Stored items from a collection:
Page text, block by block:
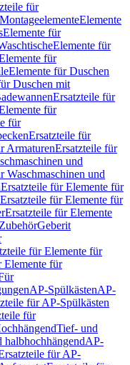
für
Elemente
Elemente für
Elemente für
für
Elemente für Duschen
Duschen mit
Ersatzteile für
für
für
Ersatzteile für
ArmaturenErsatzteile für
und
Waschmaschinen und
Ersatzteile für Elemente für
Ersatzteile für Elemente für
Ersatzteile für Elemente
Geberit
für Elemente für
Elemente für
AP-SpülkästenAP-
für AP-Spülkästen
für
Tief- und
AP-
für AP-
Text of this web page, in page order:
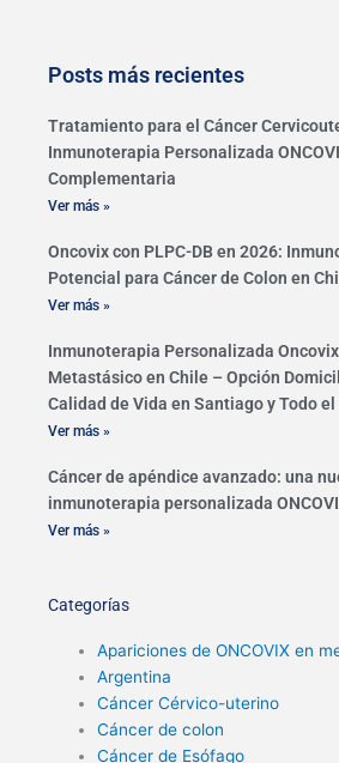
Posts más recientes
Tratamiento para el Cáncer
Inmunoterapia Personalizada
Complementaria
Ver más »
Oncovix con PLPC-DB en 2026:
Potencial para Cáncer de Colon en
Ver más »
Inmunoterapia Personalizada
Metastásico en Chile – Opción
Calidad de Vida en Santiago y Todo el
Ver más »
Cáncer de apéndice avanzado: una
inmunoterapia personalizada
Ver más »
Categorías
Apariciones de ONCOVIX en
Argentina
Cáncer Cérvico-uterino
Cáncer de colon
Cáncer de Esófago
--
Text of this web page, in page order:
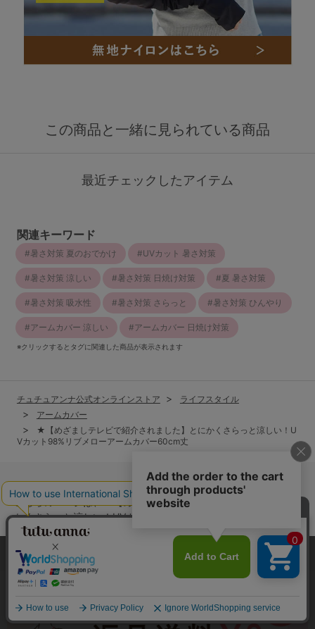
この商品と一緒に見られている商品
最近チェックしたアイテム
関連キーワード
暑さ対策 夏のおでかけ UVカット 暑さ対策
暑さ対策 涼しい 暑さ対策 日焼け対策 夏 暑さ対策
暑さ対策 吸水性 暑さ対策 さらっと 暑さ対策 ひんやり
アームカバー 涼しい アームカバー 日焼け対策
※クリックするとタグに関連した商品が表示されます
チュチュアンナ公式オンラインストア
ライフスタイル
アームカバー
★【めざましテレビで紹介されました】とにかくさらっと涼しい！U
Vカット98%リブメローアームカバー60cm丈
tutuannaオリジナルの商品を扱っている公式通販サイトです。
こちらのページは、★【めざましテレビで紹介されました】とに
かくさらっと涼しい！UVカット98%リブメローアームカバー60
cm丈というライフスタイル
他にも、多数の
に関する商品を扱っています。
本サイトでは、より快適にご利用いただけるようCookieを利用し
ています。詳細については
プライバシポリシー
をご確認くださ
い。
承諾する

→ **Action item**:
Could you reproduce, exactly, every line above from the line with "Apariciones de ONCOVIX en" to the line with "Cáncer de Esófago", and no other line? Both ends count.

→ **Exercise answer**:
Apariciones de ONCOVIX en
Argentina
Cáncer Cérvico-uterino
Cáncer de colon
Cáncer de Esófago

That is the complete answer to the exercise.